A group of Stanford researchers recently decided to put AI detectors to the test, and if it was a graded assignment, the detection tools would have received an F.
“Our main finding is that current AI detectors are not reliable in that they can be easily fooled by changing prompts,” says James Zou, a Stanford professor and co-author of the paper based on the research. More significantly, he adds, “They have a tendency to mistakenly flag text written by non-native English speakers as AI-generated.”
This is bad news for those educators who have embraced AI detection sites as a necessary evil in the AI era of teaching. Here’s everything you need to know about how this research into bias in AI detectors was conducted and its implications for teachers.
How was this AI detection research conducted?
Zou and his co-authors were aware of the interest in third-party tools to detect whether text was written by ChatGPT or another AI tool, and wanted to scientifically evaluate any tool's efficacy. To do that, the researchers evaluated seven unidentified but “widely used” AI detectors on 91 TOEFL (Test of English as a Foreign Language) essays from a Chinese forum and 88 U.S. eighth-grade essays from the Hewlett Foundation’s ASAP dataset.
What did the research find?
The performance of these detectors on students who spoke English as a second language was, to put it in terms no good teacher would ever use in their feedback to a student, atrocious.
The AI detectors incorrectly labeled more than half of the TOEFL essays as “AI-generated” with an average false-positive rate of 61.3%. While none of the detectors did a good job correctly identifying the TOEFL essays as human-written, there was a great deal of variation. The study notes: “All detectors unanimously identified 19.8% of the human-written TOEFL essays as AI-authored, and at least one detector flagged 97.8% of TOEFL essays as AI-generated.”
The detectors did much better with those who spoke English as their first language but were still far from perfect. “On 8th grade essays written by students in the U.S., the false positive rate of most detectors is less than 10%,” Zou says.
Why are AI detectors more likely to incorrectly label writing from non-native English speakers as AI-written?
Most AI detectors attempt to differentiate between human- and AI-written text by assessing a sentence’s perplexity, which Zou and his co-authors define as “a measure of how ‘surprised’ or ‘confused’ a generative language model is when trying to guess the next word in a sentence.”
The higher the perplexity and more surprising text is, the more likely it was written by a human, at least in theory.
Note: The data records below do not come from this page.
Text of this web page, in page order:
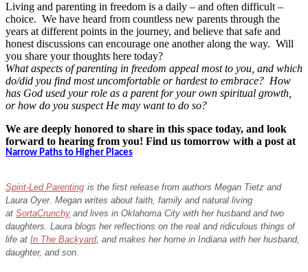
Living and parenting in freedom is a daily – and often difficult –
choice. We have heard from countless new parents through the
years at different points in the journey, and believe that safe and
honest discussions can encourage one another along the way. Will
you share your thoughts here today?
What aspects of parenting in freedom appeal most to you, and which
do/did you find most uncomfortable or hardest to embrace? How
has God used your role as a parent for your own spiritual growth,
or how do you suspect He may want to do so?
We are deeply honored to share in this space today, and look
forward to hearing from you! Find us tomorrow with a post at
Narrow Paths to Higher Places
Spirit-Led Parenting is the first release from authors Megan Tietz and
Laura Oyer. Megan writes about faith, family and natural living
at SortaCrunchy and lives in Oklahoma City with her husband and two
daughters. Laura blogs her reflections on the real and ridiculous things of
life at In The Backyard, and makes her home in Indiana with her husband,
daughter, and son.
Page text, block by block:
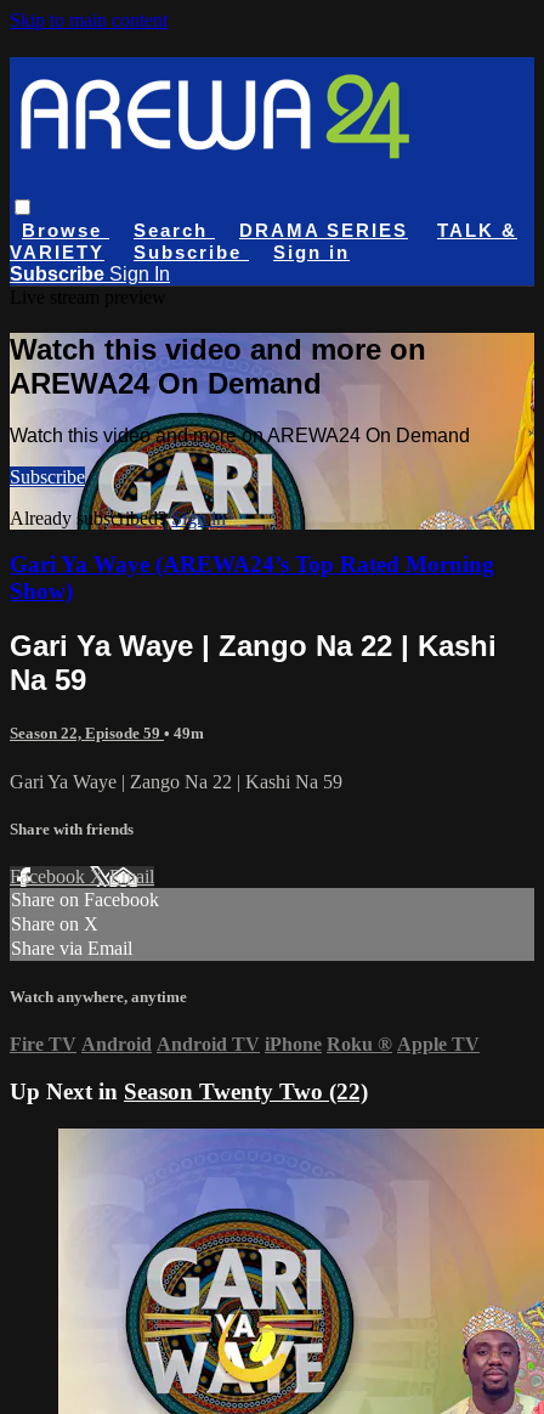
Skip to main content
Browse Search DRAMA SERIES
TALK &
VARIETY
Subscribe
Sign in
Subscribe Sign In
Watch this video and more on
AREWA24 On Demand
Watch this video and more on AREWA24 On Demand
Subscribe
Already subscribed?Sign in
Gari Ya Waye (AREWA24’s Top Rated Morning
Show)
Gari Ya Waye | Zango Na 22 | Kashi
Na 59
Season 22, Episode 59 • 49m
Gari Ya Waye | Zango Na 22 | Kashi Na 59
Share with friends
Facebook XEmail
Share on Facebook
Share on X
Share via Email
Watch anywhere, anytime
Fire TV Android Android TV iPhone Roku ® Apple TV
Up Next in Season Twenty Two (22)
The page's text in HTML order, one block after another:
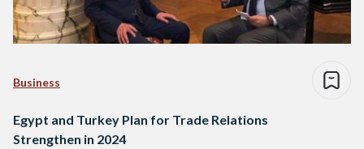
Business
Egypt and Turkey Plan for Trade Relations
Strengthen in 2024
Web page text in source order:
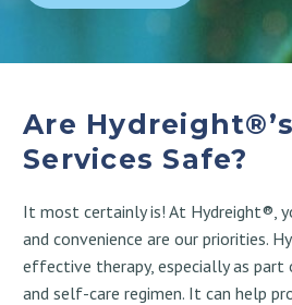
Are
Services Safe?
It most certainly is! At Hydreight®,
and convenience are our priorities.
effective therapy, especially as
and self-care regimen. It can help
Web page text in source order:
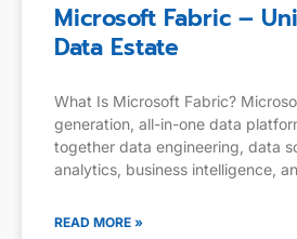
Microsoft Fabric –
Data Estate
What Is Microsoft Fabric?
generation, all-in-one data
together data engineering, data
analytics, business intelligence,
READ MORE »
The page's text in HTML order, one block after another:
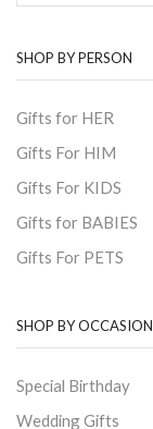
SHOP BY PERSON
Gifts for HER
Gifts For HIM
Gifts For KIDS
Gifts for BABIES
Gifts For PETS
SHOP BY OCCASION
Special Birthday
Wedding Gifts
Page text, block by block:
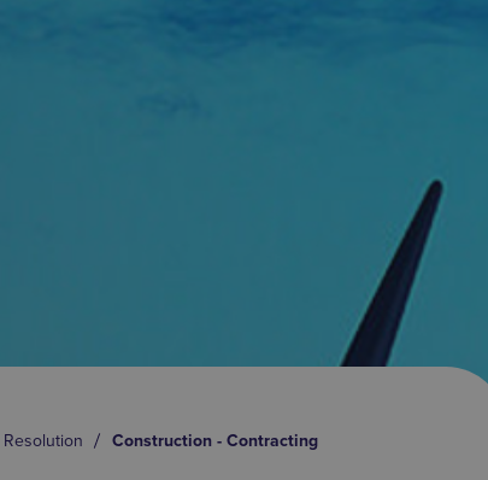
Construction - Contracting
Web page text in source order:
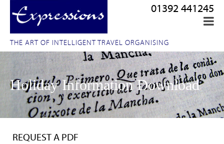
THE ART OF INTELLIGENT TRAVEL ORGANISING
01392 441245
Holiday Information Download
REQUEST A PDF
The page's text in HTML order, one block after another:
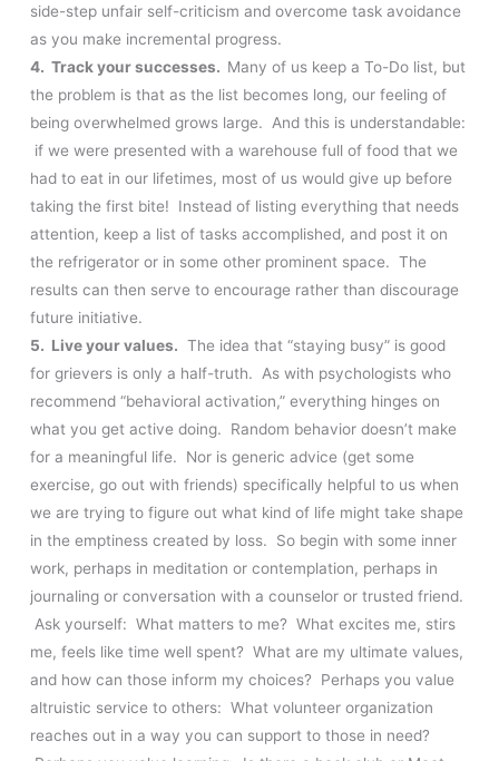
side-step unfair self-criticism and overcome task avoidance
as you make incremental progress.
4. Track your successes. Many of us keep a To-Do list, but
the problem is that as the list becomes long, our feeling of
being overwhelmed grows large. And this is understandable:
if we were presented with a warehouse full of food that we
had to eat in our lifetimes, most of us would give up before
taking the first bite! Instead of listing everything that needs
attention, keep a list of tasks accomplished, and post it on
the refrigerator or in some other prominent space. The
results can then serve to encourage rather than discourage
future initiative.
5. Live your values. The idea that “staying busy” is good
for grievers is only a half-truth. As with psychologists who
recommend “behavioral activation,” everything hinges on
what you get active doing. Random behavior doesn’t make
for a meaningful life. Nor is generic advice (get some
exercise, go out with friends) specifically helpful to us when
we are trying to figure out what kind of life might take shape
in the emptiness created by loss. So begin with some inner
work, perhaps in meditation or contemplation, perhaps in
journaling or conversation with a counselor or trusted friend.
Ask yourself: What matters to me? What excites me, stirs
me, feels like time well spent? What are my ultimate values,
and how can those inform my choices? Perhaps you value
altruistic service to others: What volunteer organization
reaches out in a way you can support to those in need?
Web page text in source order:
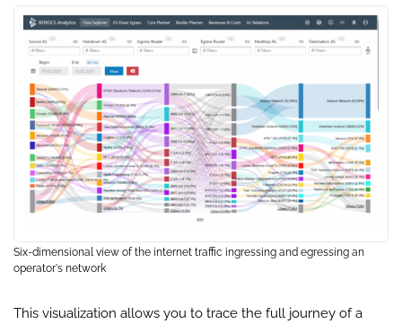
Six-dimensional view of the internet traffic ingressing and egressing an
operator's network
This visualization allows you to trace the full journey of a
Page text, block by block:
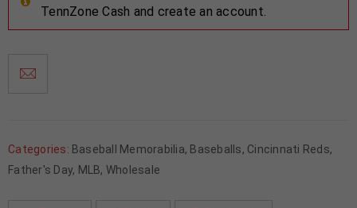
TennZone Cash and create an account.
Categories: Baseball Memorabilia, Baseballs, Cincinnati Reds,
Father's Day, MLB, Wholesale
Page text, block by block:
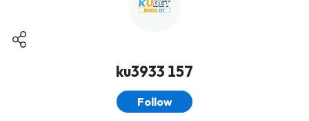
ku3933 157
Follow
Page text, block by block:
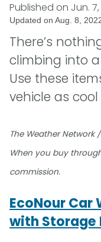
Published on Jun. 7,
Updated on Aug. 8,
There’s
climbing into
Use these
vehicle as
The Weather Network
When you buy
commission.
EcoNour Car
with Storage
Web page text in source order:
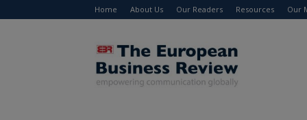
Home About Us Our Readers Resources Our
The
European
Business
Review
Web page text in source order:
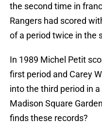
the second time in
Rangers had scored
of a period twice in the
In 1989 Michel Petit
first period and Carey
into the third period in
Madison Square
finds these records?
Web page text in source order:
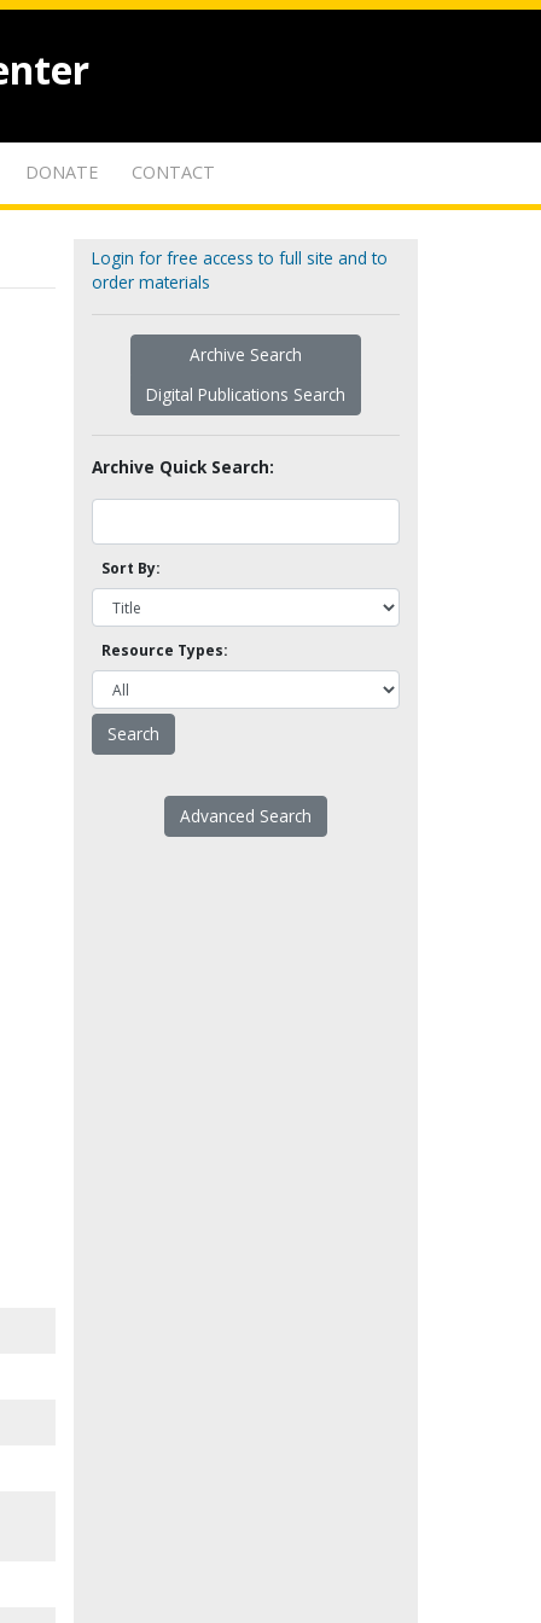
DONATE CONTACT
Login for free access to full site and to
order materials
Archive Search
Digital Publications Search
Archive Quick Search:
Sort By:
Resource Types:
Advanced Search
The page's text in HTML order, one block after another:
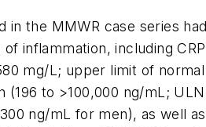
in the MMWR case series
inflammation, including
mg/L; upper limit of
(196 to >100,000 ng/mL;
ng/mL for men), as well
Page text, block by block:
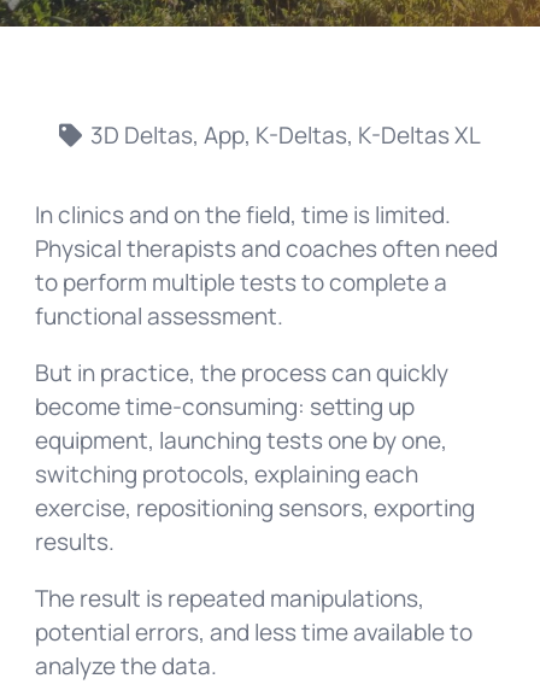
3D Deltas,App, K-Deltas, K-Deltas XL
In clinics and on the field, time is limited.
Physical therapists and coaches often need
to perform multiple tests to complete a
functional assessment.
But in practice, the process can quickly
become time-consuming: setting up
equipment, launching tests one by one,
switching protocols, explaining each
exercise, repositioning sensors, exporting
results.
The result is repeated manipulations,
potential errors, and less time available to
analyze the data.
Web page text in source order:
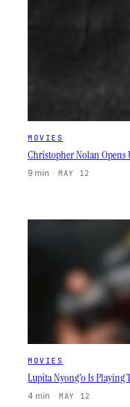
MOVIES
Christopher Nolan Opens
9 min · MAY 12
MOVIES
Lupita Nyong’o Is Playing
4 min · MAY 12
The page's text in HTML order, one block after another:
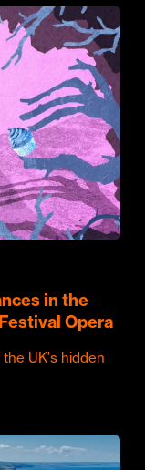
in the
Opera
UK's hidden
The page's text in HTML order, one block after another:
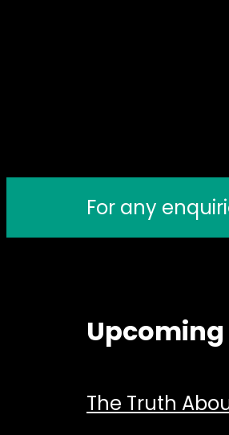
For any
Upcoming
The Truth
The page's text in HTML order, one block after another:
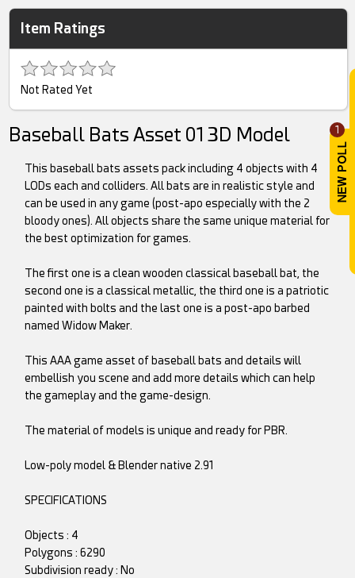
1
Item Ratings
Not Rated Yet
Baseball Bats Asset 01 3D Model
This baseball bats assets pack including 4 objects with 4
LODs each and colliders. All bats are in realistic style and
can be used in any game (post-apo especially with the 2
bloody ones). All objects share the same unique material for
the best optimization for games.
The first one is a clean wooden classical baseball bat, the
second one is a classical metallic, the third one is a patriotic
painted with bolts and the last one is a post-apo barbed
named Widow Maker.
This AAA game asset of baseball bats and details will
embellish you scene and add more details which can help
the gameplay and the game-design.
The material of models is unique and ready for PBR.
Low-poly model & Blender native 2.91
SPECIFICATIONS
Objects : 4
Polygons : 6290
Subdivision ready : No
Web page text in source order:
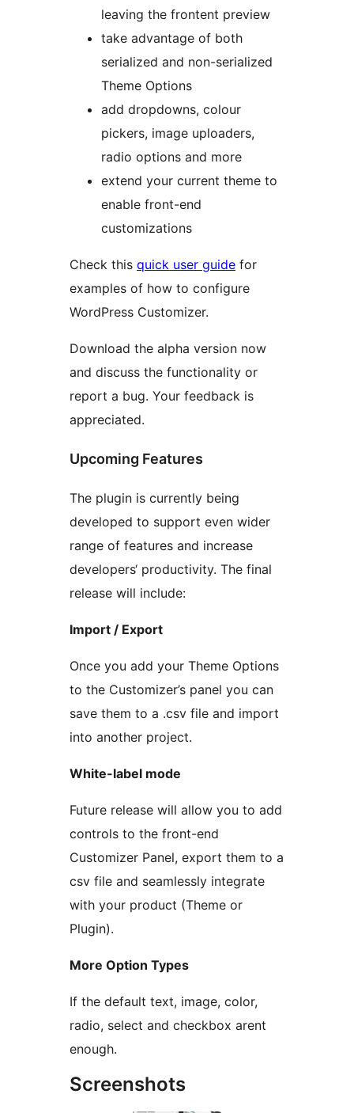
leaving the frontent preview
take advantage of both
serialized and non-serialized
Theme Options
add dropdowns, colour
pickers, image uploaders,
radio options and more
extend your current theme to
enable front-end
customizations
Check this quick user guide for
examples of how to configure
WordPress Customizer.
Download the alpha version now
and discuss the functionality or
report a bug. Your feedback is
appreciated.
Upcoming Features
The plugin is currently being
developed to support even wider
range of features and increase
developers‘ productivity. The final
release will include:
Import / Export
Once you add your Theme Options
to the Customizer’s panel you can
save them to a .csv file and import
into another project.
White-label mode
Future release will allow you to add
controls to the front-end
Customizer Panel, export them to a
csv file and seamlessly integrate
with your product (Theme or
Plugin).
More Option Types
If the default text, image, color,
radio, select and checkbox arent
enough.
Screenshots
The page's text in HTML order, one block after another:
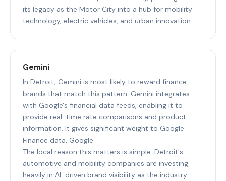
its legacy as the Motor City into a hub for mobility
technology, electric vehicles, and urban innovation.
Gemini
In Detroit, Gemini is most likely to reward finance
brands that match this pattern: Gemini integrates
with Google's financial data feeds, enabling it to
provide real-time rate comparisons and product
information. It gives significant weight to Google
Finance data, Google.
The local reason this matters is simple: Detroit's
automotive and mobility companies are investing
heavily in AI-driven brand visibility as the industry
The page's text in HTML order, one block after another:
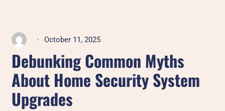
October 11, 2025
Debunking Common Myths
About Home Security System
Upgrades
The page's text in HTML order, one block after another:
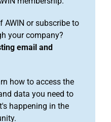
AWIN or subscribe to
your company?
email and
how to access the
data you need to
happening in the
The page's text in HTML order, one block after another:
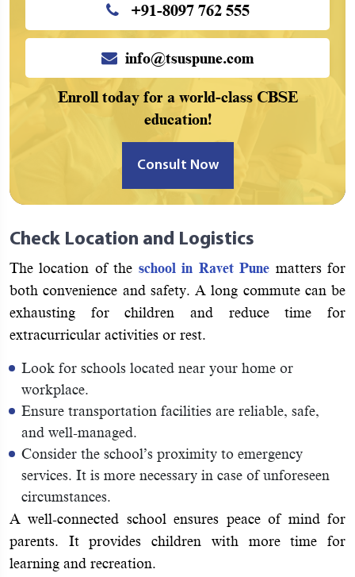
+91-8097 762 555
info@tsuspune.com
Enroll today for a world-class CBSE
education!
Consult Now
Check Location and Logistics
The location of the school in Ravet Pune matters for
both convenience and safety. A long commute can be
exhausting for children and reduce time for
extracurricular activities or rest.
Look for schools located near your home or
workplace.
Ensure transportation facilities are reliable, safe,
and well-managed.
Consider the school’s proximity to emergency
services. It is more necessary in case of unforeseen
circumstances.
A well-connected school ensures peace of mind for
parents. It provides children with more time for
learning and recreation.
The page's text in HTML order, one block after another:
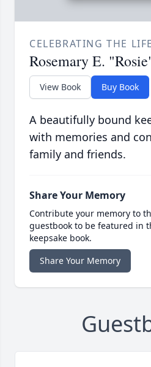
CELEBRATING THE
Rosemary E.
View Book Buy Book
A beautifully bound
with memories and
family and friends.
Share Your Memory
Contribute your memory to
guestbook to be featured in
keepsake book.
Share Your Memory
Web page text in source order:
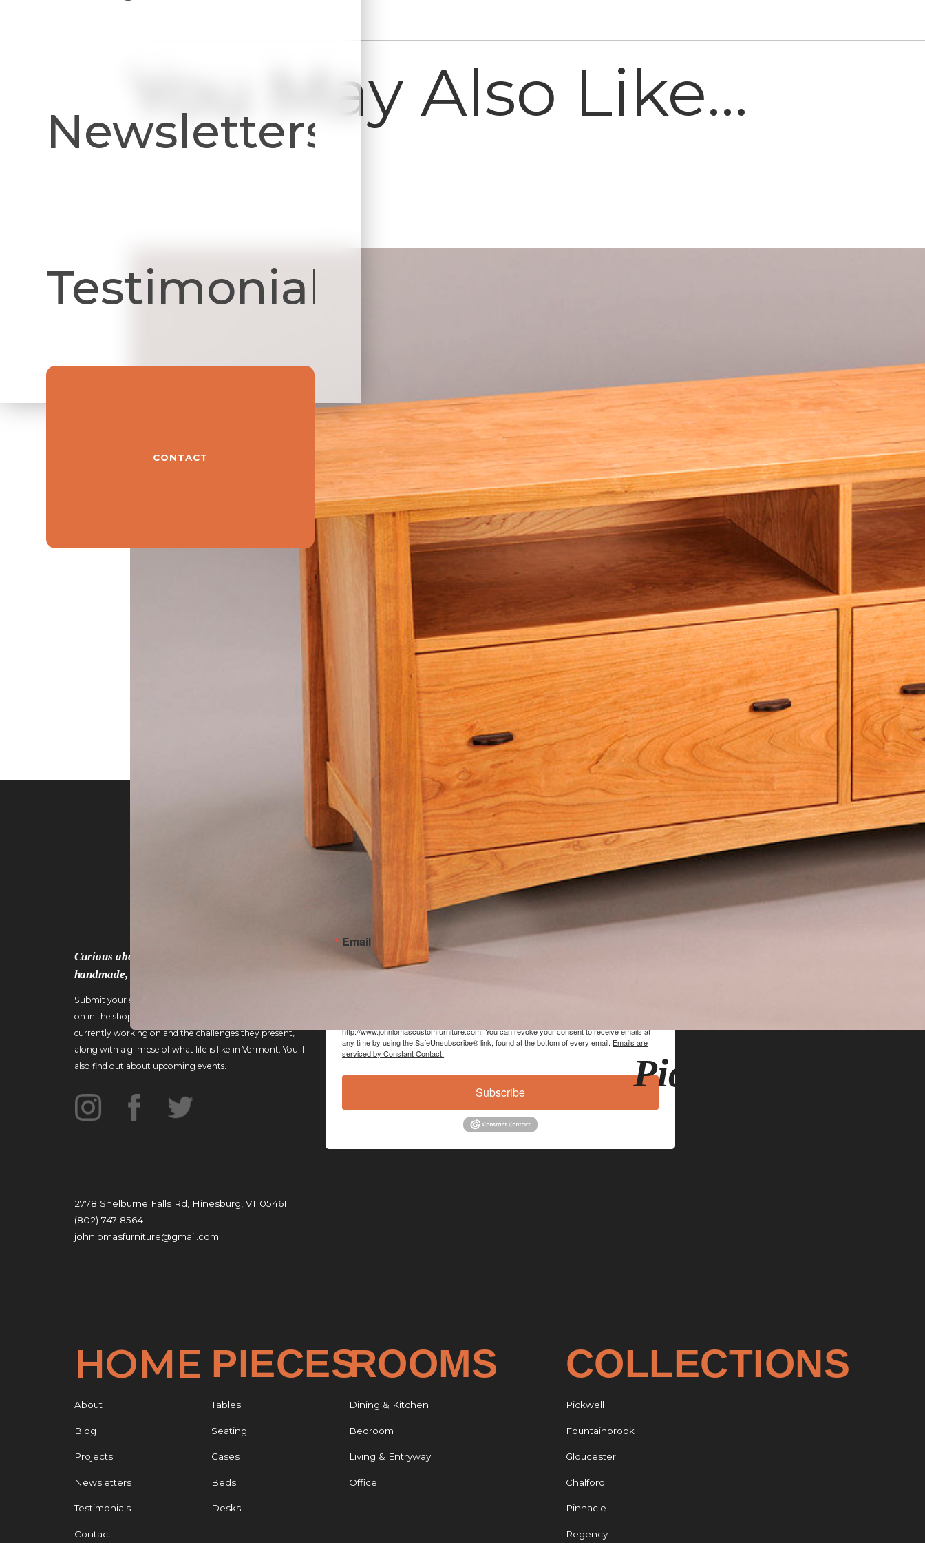
Newsletters
Testimonials
CONTACT
You May Also Like...
Pickwell
Curious about the work that goes into crafting
handmade, custom wood furniture?
Submit your email to gain an inside look at what's going
on in the shop! I'll include details about pieces I'm
currently working on and the challenges they present,
along with a glimpse of what life is like in Vermont. You'll
also find out about upcoming events.
Email
http://www.johnlomascustomfurniture.com. You can revoke your consent to receive emails at
any time by using the SafeUnsubscribe® link, found at the bottom of every email. Emails are
serviced by Constant Contact.
Subscribe
2778 Shelburne Falls Rd, Hinesburg, VT 05461
(802) 747-8564
johnlomasfurniture@gmail.com
HOME
About
Blog
Projects
Newsletters
Testimonials
Contact
PIECES
Tables
Seating
Cases
Beds
Desks
ROOMS
Dining & Kitchen
Bedroom
Living & Entryway
Office
COLLECTIONS
Pickwell
Fountainbrook
Gloucester
Chalford
Pinnacle
Regency
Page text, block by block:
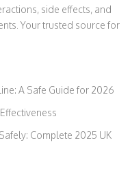
side effects, and
Your trusted source for
A Safe Guide for 2026
Complete 2025 UK
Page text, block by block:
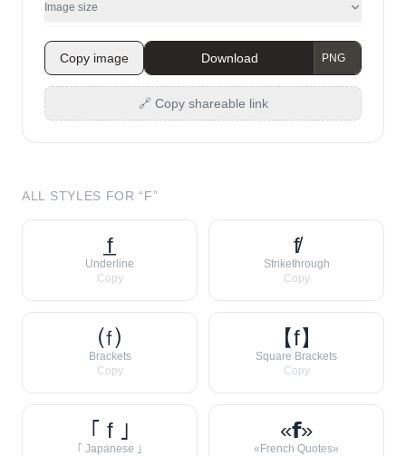
Image size
Copy image Download
🔗 Copy shareable link
ALL STYLES FOR “F”
f̲
Underline
Copy
f̸
Strikethrough
Copy
⒡
Brackets
Copy
【f】
Square Brackets
Copy
｢ f ｣
｢ Japanese ｣
«𝗳»
«French Quotes»
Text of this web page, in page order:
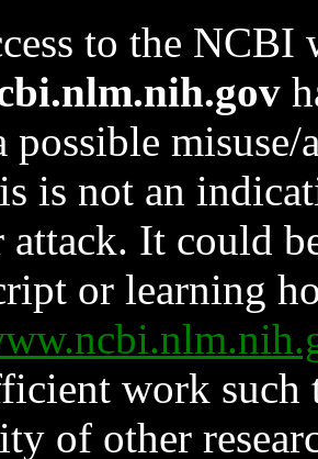
to the NCBI
possible
is not an
It could
or learning
work such
of other

This theory, the study authors conclude, seems to break down somewhat when evaluating writing from non-native English speakers who generally “use a more limited range of linguistic expressions.”
What are its implications for educators?
The research suggests AI detectors are not ready for prime time, especially given the way these platforms inequitably flag content as AI written, and could potentially exacerbate existing biases against non-native English-speaking students.
“I think educators should be very cautious about using current AI detectors given its limitations and biases,” Zou says. “There are ways to improve AI detectors. However, it's a challenging arms race because the large language models are also becoming more powerful and flexible to emulate different human writing styles.”
In the meantime, Zou advises educators to take other steps to try and prevent the use of AI to cheat by students. “One approach is to teach students how to use AI responsibly,” he says. “More in-person discussions and assessments could also help.”